The nurse who worked the system

Ms. Y has been hospitalized for suicidality 49 times in 6 years. Until now, her providers have condoned her sense of entitlement. How would you intervene?

Vol. 8, No. 7 / July 2009

CASE: A ‘high utilizer’

Ms. Y, a 49-year-old intensive care registered nurse, is admitted to the psychiatric hospital for suicidal ideation for the eighth time in 1 year. Ms. Y has chronic suicidal ideation with multiple attempts and has been on disability for 3 years for treatment of severe depression. She has been hospitalized for depression with suicide ideation 49 times since her divorce 6 years ago. She is prescribed fluoxetine, 60 mg/d, quetiapine, 400 mg/d, and clonazepam, 2 mg/d.

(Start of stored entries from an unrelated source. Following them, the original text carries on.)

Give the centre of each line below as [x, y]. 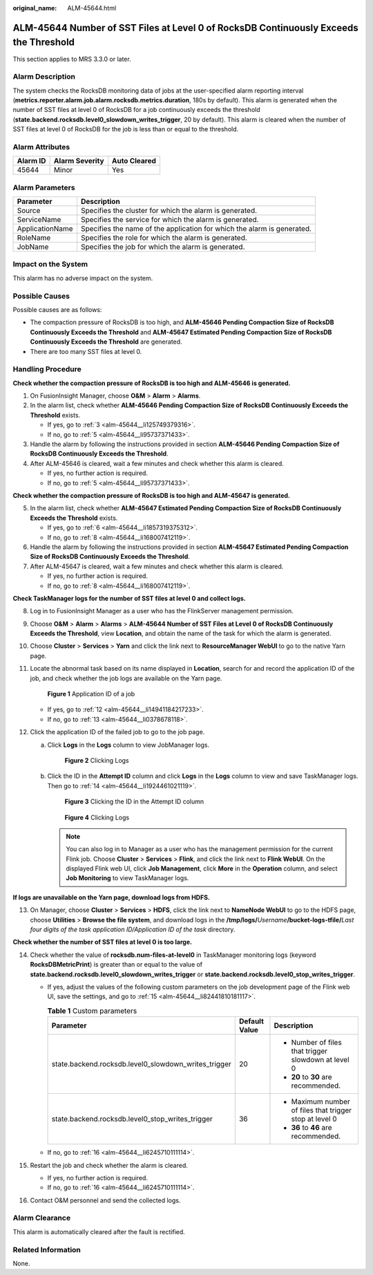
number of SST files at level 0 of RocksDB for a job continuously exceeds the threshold [136, 110]
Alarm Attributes [41, 147]
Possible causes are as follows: [57, 309]
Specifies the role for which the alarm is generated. [164, 238]
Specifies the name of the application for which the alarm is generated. [196, 229]
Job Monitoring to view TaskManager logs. [127, 878]
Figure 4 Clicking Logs [97, 817]
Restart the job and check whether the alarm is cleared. [109, 1165]

Ms. Y reports the same series of events that preceded her previous hospitalizations: severe insomnia led to a worsening of her other depressive symptoms, including intense suicidal ideation. In an attempt to sleep, she took “a couple” of extra clonazepam. She called her therapist, who was alarmed by her slurred speech and pleas for help. A friend drove Ms. Y to the hospital, where she was directly admitted without being evaluated in the emergency room (ER).

The authors’ observations

Ms. Y possesses 7 of the 11 characteristics of a high utilizer of psychiatric services (Table 1),1,2 defined as a patient who is:

  • 2 standard deviations above the mean number of visits to an urban psychiatric emergency service in 6 months or
  • has 4 inpatient admissions in a quarter or 6 inpatient admissions in 1 year.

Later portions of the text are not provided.